Big Data analysis with Hadoop and RHadoop

Course/Event Essentials

Event/Course Start
Event/Course End
Event/Course Format
Online
Live (synchronous)

Venue Information

Country: Austria
Venue Details: Click here

Training Content and Scope

Scientific Domain
Level of Instruction
Beginner
Sector of the Target Audience
Research and Academia
Industry
Public Sector
Other (general public...)
HPC Profile of Target Audience
Application Users
Application Developers
Data Scientists
System Administrators
Language of Instruction

Other Information

Supporting Project(s)
EuroCC/CASTIEL
Event/Course Description

This training course will focus on the foundations of “Big Data” processing by introducing the Hadoop distributed computing architecture and providing an introductory level tutorial for Big Data analysis using Hadoop, Rhadoop, and R libraries parallel, doParallel, foreach and Rmpi. Although online, the course will be hands-on, allowing participants to work interactively on real data on the High Performance Computing environment of the University of Ljubljana and on the Vienna Scientific Cluster.

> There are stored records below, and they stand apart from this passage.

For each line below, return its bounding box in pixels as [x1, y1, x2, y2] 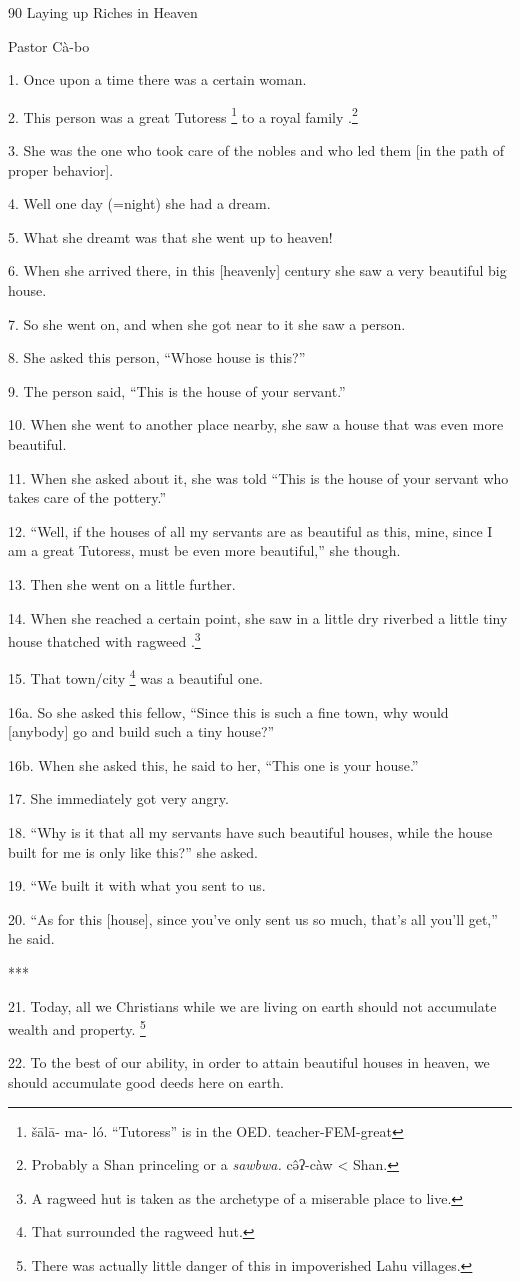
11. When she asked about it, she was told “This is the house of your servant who [8, 467, 509, 488]
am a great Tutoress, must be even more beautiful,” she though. [8, 540, 401, 561]
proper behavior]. [8, 159, 114, 180]
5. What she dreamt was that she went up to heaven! [8, 226, 333, 247]
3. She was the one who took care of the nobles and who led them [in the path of [8, 140, 505, 161]
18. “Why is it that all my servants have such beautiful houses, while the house [8, 822, 493, 842]
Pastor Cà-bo [8, 35, 90, 56]
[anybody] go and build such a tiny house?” [8, 721, 275, 742]

The training event will consist of two 4-hour trainings in two consecutive days. The first day will focus on big data management and data analysis with Hadoop. The participant will learn how to (i) move big data efficiently to a cluster and to Hadoop distributed file system, and (ii) how to perform simple big data analysis by Python scripts using MapReduce and Hadoop. The second day will focus on big data management and analysis using R and Rhadoop. We will first stick to work within RStudio and will write all scripts within R using several state-of-the-art libraries for parallel computations, like parallel, doParallel, foreach, Rmpi and libraries to work with Hadoop, like rmr, rhdfs and rhbase. Finally, we will show how to perform parallel slurm jobs with R scripts.

The participants will need a local machine to connect to the supercomputers at the University of Ljubljana and to the Vienna Scientific Cluster. Before the start of the course they will get training accounts on these supercomputers for running all examples.

Target audience: Everyone interested in big data management and analysis.

Prerequisites for the first day: basic Linux shell commands and Python
Prerequisites for the second day: basic Linux shell commands and R

This course is organized in cooperation with EuroCC Austria, VSC, EuroCC Slovakia, and EuroCC Slovenia.